Around 1246, Tsotne Dadiani joined other Georgian nobles in a clandestine meeting at the castle of Kokhtastavi, in Javakheti, to discuss an overthrow of the Mongol overlordship. The Mongols promptly learned about the summit and rounded up its participants, who, having no troops by their side, surrendered without resistance. The only survivors were Tsotne and the eristavi of Racha who had left earlier to recruit troops in their remote provinces. The arrested Georgian dignitaries, on being brought to Shirakavan before the noyan Chormaqan, insisted that they had no intention of rebelling, but had merely met to arrange the levying of the kharaj, or tribute to be paid to the Mongols. The noyan did not believe this and had the Georgians stripped naked, bound their hands and feet, and left suffering under the scorching sun,. According to one account, from Prince Vakhushti's history, their bodies were smeared with honey to attract insects.

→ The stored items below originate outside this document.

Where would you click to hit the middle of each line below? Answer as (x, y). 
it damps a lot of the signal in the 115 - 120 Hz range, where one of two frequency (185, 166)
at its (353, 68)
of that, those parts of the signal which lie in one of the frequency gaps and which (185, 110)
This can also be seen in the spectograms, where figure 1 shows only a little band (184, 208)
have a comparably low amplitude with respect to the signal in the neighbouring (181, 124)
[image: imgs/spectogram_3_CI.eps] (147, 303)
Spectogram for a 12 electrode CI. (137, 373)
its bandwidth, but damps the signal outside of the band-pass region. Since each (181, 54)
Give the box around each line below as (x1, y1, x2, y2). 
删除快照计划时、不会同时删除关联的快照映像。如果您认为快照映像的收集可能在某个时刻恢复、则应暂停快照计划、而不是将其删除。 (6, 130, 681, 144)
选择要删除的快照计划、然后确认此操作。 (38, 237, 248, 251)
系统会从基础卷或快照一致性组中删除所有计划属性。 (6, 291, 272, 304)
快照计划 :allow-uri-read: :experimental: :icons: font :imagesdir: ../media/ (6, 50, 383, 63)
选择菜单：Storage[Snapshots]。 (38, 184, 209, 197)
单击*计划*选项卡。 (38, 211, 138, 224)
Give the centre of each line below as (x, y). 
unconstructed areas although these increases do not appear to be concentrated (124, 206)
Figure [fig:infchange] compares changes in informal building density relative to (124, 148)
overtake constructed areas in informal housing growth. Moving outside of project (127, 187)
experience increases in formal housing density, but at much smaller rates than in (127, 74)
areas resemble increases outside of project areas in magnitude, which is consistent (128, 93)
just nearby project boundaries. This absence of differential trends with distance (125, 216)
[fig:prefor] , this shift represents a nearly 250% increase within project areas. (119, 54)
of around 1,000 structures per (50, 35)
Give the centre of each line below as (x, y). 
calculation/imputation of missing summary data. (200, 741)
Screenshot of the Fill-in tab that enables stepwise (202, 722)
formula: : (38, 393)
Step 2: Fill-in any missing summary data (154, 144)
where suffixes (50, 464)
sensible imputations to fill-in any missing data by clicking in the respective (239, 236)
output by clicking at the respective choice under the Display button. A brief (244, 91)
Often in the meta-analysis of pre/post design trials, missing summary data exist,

In the meantime, Tsotne Dadiani arrived with his army to the appointed rendezvous at Rkinis-Juari between Samtskhe and Ghado. Upon hearing what had happened, he dismissed his army and, in the company of two servants, headed to Shirakavan. When he saw the prisoners, Dadiani took off his clothes and joined them. When interrogated, he maintained that the Georgians had no design to revolt and demanded to be executed if that was the punishment of others. Impressed, the noyan took Dadiani's self-sacrifice move as a testimony to the Georgians' innocence and set them free.

== Later years ==
After David's return to Georgia in 1250 and his accession to rule in Imereti, the western moiety of the Georgian kingdom, Dadiani stood by his side. He was responsible for bringing a relative order and stability to his fiefdom of Odishi. He died c. 1260.

== Memory ==
The story of Tsotne Dadiani made him one of the most popular medieval historical figures in Georgia. On 26 October 1999, he was canonized by the Holy Synod of the Georgian Orthodox Church as Saint Tsotne Dadiani the Confessor, instituting his feast day on 30 July.